(Provided data)

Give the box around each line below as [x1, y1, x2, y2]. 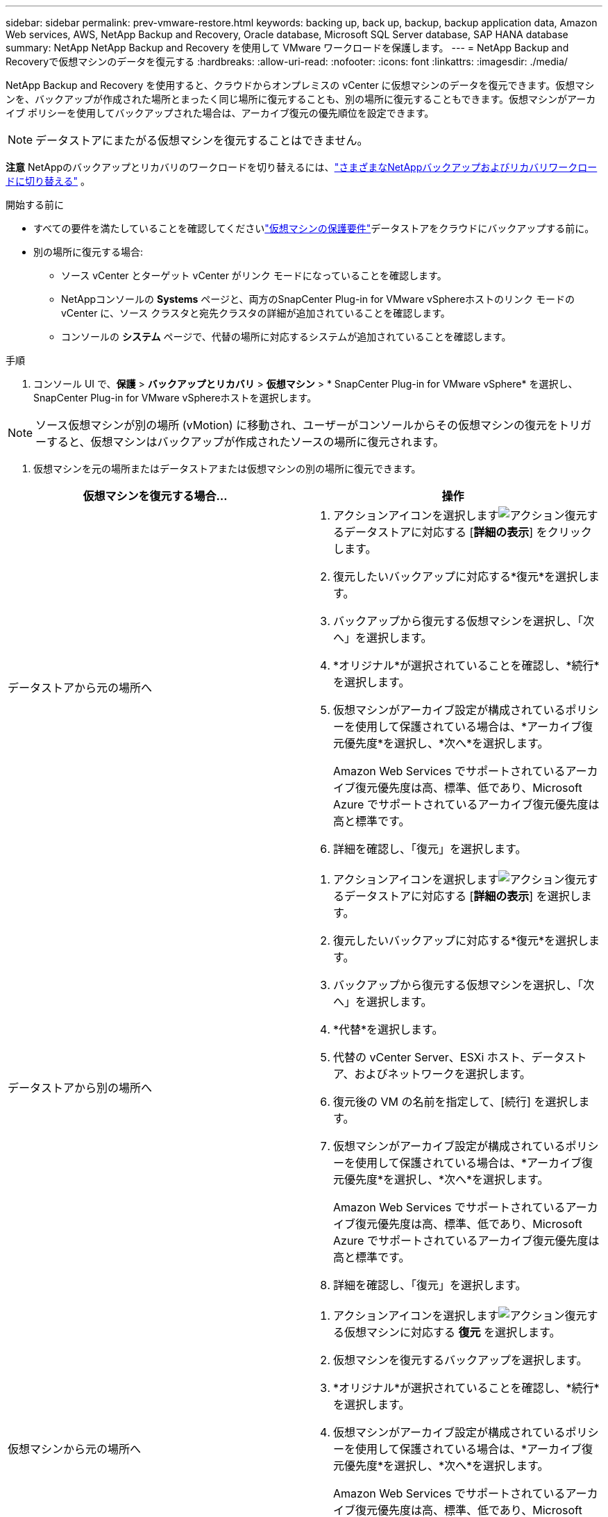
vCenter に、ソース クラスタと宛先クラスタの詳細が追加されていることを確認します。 [61, 307, 450, 319]
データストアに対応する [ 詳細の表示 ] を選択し [344, 889, 581, 903]
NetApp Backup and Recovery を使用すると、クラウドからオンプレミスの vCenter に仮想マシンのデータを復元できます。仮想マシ [6, 79, 595, 91]
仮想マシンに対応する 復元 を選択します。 [344, 1325, 561, 1339]
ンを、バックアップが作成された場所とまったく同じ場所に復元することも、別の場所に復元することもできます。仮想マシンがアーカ [6, 93, 596, 105]
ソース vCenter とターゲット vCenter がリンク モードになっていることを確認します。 [61, 270, 447, 281]
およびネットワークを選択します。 [354, 1067, 531, 1081]
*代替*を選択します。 [333, 1022, 444, 1036]
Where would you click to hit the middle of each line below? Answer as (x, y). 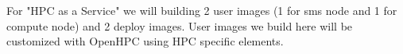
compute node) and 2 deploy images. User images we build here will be (180, 25)
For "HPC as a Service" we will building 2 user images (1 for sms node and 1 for (202, 10)
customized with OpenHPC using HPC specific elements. (145, 41)
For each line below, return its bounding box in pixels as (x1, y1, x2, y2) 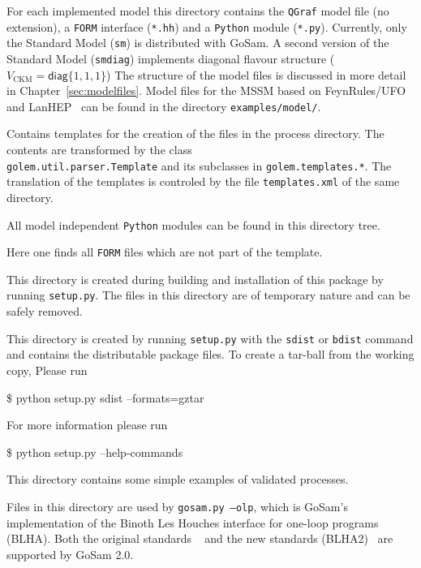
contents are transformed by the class (6, 141, 192, 158)
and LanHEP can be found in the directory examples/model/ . (6, 97, 321, 114)
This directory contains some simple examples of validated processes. (6, 471, 349, 488)
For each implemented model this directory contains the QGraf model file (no (6, 2, 389, 19)
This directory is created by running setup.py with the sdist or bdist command (6, 329, 414, 346)
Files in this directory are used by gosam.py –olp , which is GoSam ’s (6, 497, 348, 514)
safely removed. (6, 303, 83, 320)
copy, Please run (6, 361, 88, 378)
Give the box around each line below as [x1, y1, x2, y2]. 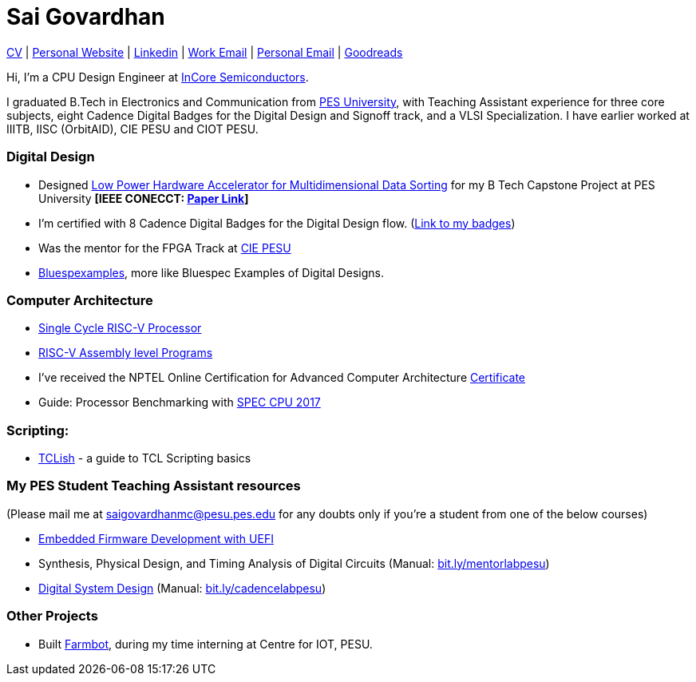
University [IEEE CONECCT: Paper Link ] [38, 191, 249, 205]
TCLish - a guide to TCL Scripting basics [38, 451, 251, 465]
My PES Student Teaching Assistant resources [6, 478, 301, 494]
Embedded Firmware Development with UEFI [38, 531, 274, 545]
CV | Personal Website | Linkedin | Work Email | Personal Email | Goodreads [6, 45, 403, 59]
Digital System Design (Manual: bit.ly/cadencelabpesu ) [38, 581, 326, 595]
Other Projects [6, 608, 98, 625]
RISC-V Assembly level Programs [38, 346, 213, 360]
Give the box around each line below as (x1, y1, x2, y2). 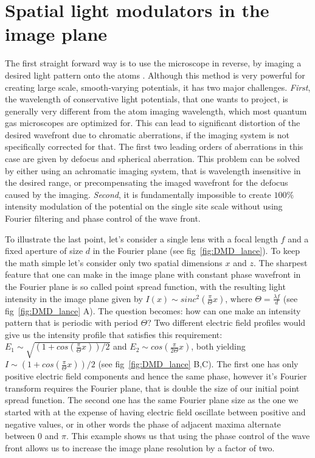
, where (225, 292, 252, 305)
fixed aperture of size (5, 244, 83, 257)
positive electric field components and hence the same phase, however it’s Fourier (5, 370, 307, 382)
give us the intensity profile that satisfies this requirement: (5, 328, 223, 340)
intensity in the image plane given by (5, 292, 143, 305)
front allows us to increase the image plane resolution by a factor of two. (5, 441, 275, 454)
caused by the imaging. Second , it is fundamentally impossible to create (5, 188, 271, 200)
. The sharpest (253, 256, 308, 269)
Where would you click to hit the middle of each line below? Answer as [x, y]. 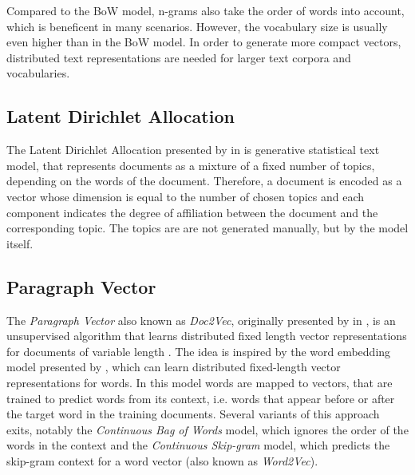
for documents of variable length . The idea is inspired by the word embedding [199, 351]
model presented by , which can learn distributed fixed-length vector [174, 367]
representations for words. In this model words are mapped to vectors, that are [200, 382]
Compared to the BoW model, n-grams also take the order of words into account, [206, 10]
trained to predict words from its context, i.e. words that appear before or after [201, 398]
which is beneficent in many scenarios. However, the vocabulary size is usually [197, 26]
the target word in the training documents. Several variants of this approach [193, 414]
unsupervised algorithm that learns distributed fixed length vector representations [207, 336]
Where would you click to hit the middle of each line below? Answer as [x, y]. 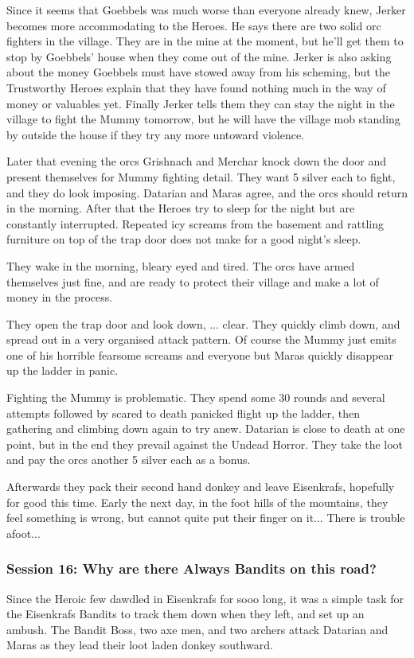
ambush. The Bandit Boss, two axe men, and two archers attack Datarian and [197, 629]
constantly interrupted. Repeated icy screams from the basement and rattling [195, 223]
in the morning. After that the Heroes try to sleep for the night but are [181, 208]
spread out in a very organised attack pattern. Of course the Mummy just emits [201, 339]
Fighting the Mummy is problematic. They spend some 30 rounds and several [196, 397]
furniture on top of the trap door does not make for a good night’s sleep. [184, 239]
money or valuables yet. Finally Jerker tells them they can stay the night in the [201, 103]
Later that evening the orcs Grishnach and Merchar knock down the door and [197, 161]
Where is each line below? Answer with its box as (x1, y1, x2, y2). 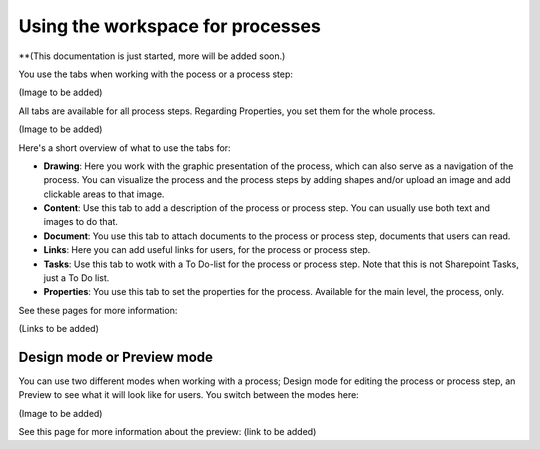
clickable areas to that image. (43, 188, 165, 200)
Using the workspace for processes (18, 15, 322, 37)
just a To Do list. (43, 272, 110, 284)
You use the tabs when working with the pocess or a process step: (18, 68, 294, 80)
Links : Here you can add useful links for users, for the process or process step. (43, 244, 371, 256)
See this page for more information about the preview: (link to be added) (18, 426, 317, 438)
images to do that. (43, 216, 119, 228)
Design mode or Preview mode (18, 349, 214, 365)
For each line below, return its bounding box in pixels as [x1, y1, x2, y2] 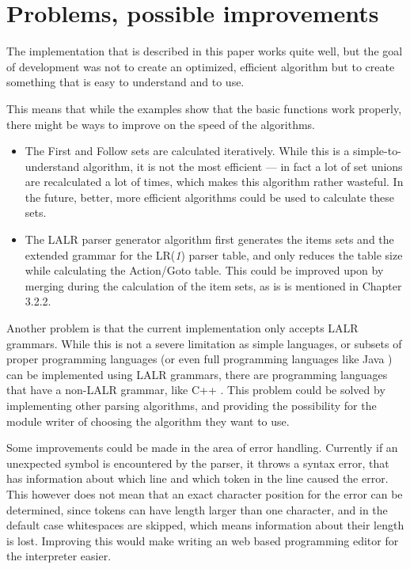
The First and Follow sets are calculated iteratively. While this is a [25, 142, 350, 159]
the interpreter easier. [6, 548, 112, 564]
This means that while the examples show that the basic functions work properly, [6, 100, 402, 116]
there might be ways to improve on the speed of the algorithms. [6, 116, 315, 132]
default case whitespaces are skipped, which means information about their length [6, 517, 404, 533]
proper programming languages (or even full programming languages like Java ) [6, 351, 393, 367]
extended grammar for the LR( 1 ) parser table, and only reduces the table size [25, 246, 403, 263]
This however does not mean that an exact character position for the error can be [6, 485, 403, 502]
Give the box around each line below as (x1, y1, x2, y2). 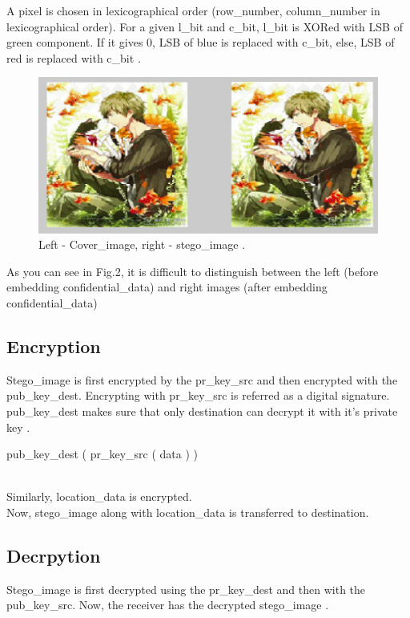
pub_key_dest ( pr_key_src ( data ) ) (6, 445, 199, 462)
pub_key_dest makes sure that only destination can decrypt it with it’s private (6, 403, 398, 420)
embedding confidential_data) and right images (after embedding (6, 279, 328, 295)
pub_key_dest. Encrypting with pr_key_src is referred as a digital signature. (6, 387, 390, 404)
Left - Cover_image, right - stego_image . (38, 236, 246, 253)
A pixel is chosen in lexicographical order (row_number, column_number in (6, 2, 380, 18)
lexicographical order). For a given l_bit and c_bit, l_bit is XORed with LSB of (6, 18, 403, 35)
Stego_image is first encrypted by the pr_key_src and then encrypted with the (6, 371, 398, 388)
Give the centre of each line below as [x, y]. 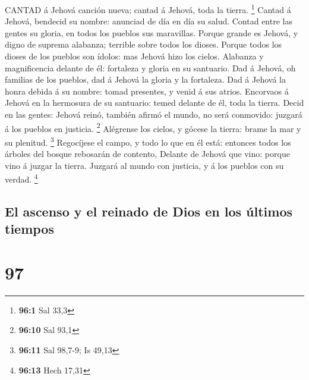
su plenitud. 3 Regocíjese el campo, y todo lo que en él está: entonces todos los [148, 141]
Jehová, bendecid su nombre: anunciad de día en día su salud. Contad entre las [149, 21]
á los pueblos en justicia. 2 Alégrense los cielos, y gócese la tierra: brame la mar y [153, 127]
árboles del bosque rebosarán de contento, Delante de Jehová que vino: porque [147, 154]
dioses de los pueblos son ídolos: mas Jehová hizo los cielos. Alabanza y [134, 56]
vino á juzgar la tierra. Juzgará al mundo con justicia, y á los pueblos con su [144, 165]
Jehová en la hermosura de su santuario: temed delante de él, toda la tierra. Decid [154, 103]
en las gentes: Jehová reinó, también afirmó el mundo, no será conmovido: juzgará [154, 114]
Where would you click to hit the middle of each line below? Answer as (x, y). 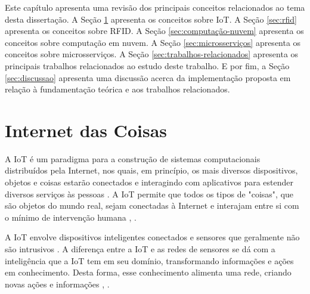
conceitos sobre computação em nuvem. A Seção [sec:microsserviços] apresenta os (153, 42)
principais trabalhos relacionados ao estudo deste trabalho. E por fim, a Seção (147, 65)
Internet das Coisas (86, 130)
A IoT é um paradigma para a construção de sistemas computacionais (133, 158)
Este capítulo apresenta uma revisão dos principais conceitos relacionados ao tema (155, 7)
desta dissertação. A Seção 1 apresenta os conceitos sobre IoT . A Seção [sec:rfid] (151, 19)
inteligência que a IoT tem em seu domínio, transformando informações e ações (149, 260)
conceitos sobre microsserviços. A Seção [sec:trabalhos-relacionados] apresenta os (152, 54)
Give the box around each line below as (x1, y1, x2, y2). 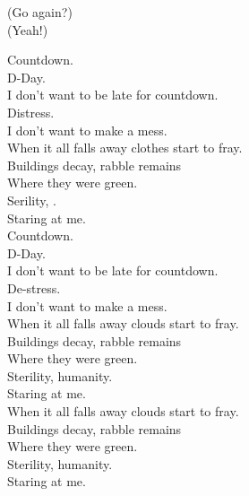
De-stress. (7, 278, 61, 297)
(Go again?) (7, 3, 73, 21)
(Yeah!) (7, 20, 48, 39)
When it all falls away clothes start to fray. (7, 138, 243, 157)
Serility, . (7, 190, 56, 209)
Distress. (7, 102, 55, 121)
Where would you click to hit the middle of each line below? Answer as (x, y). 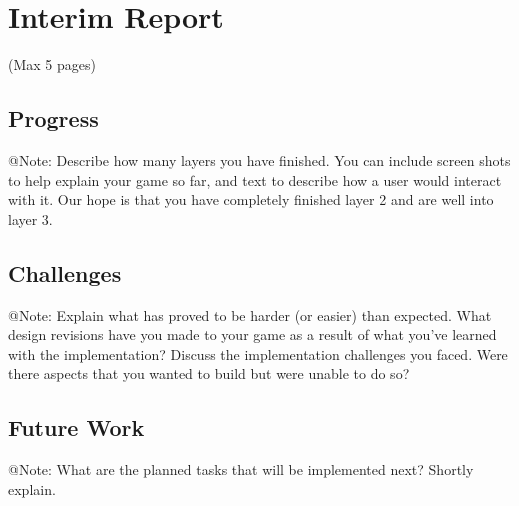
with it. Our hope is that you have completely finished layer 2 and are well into (251, 199)
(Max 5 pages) (52, 64)
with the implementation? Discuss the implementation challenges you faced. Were (258, 353)
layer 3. (30, 218)
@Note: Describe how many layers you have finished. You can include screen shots (259, 159)
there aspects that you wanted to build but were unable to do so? (209, 373)
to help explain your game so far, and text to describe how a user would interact (255, 179)
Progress (53, 118)
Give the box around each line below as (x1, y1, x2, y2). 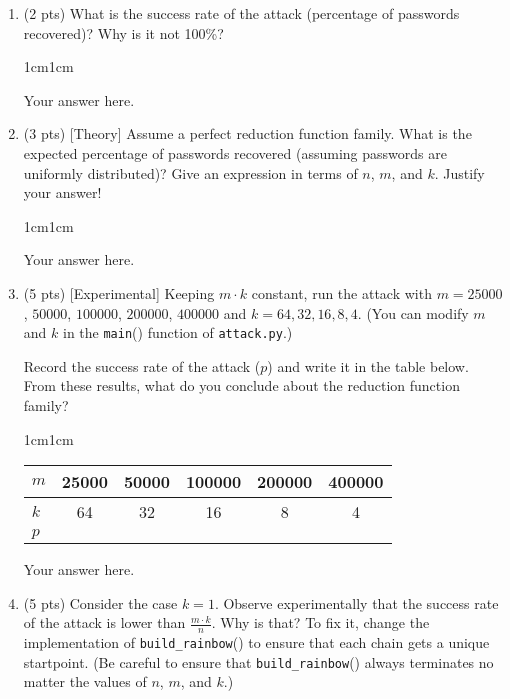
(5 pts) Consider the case (23, 592, 178, 613)
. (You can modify (357, 302, 469, 323)
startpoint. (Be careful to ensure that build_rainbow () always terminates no (23, 651, 494, 672)
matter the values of (23, 671, 147, 692)
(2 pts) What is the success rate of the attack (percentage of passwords (23, 3, 460, 23)
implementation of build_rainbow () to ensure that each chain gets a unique (23, 632, 490, 653)
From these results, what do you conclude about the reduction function (23, 375, 460, 396)
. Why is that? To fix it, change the (211, 612, 430, 633)

(End Provided data)

_Problem description_
In the entries above, find each line with the string "right" and copy it.

_Completed task_
embedding confidential_data) and right images (after embedding (6, 279, 328, 295)
Left - Cover_image, right - stego_image . (38, 236, 246, 253)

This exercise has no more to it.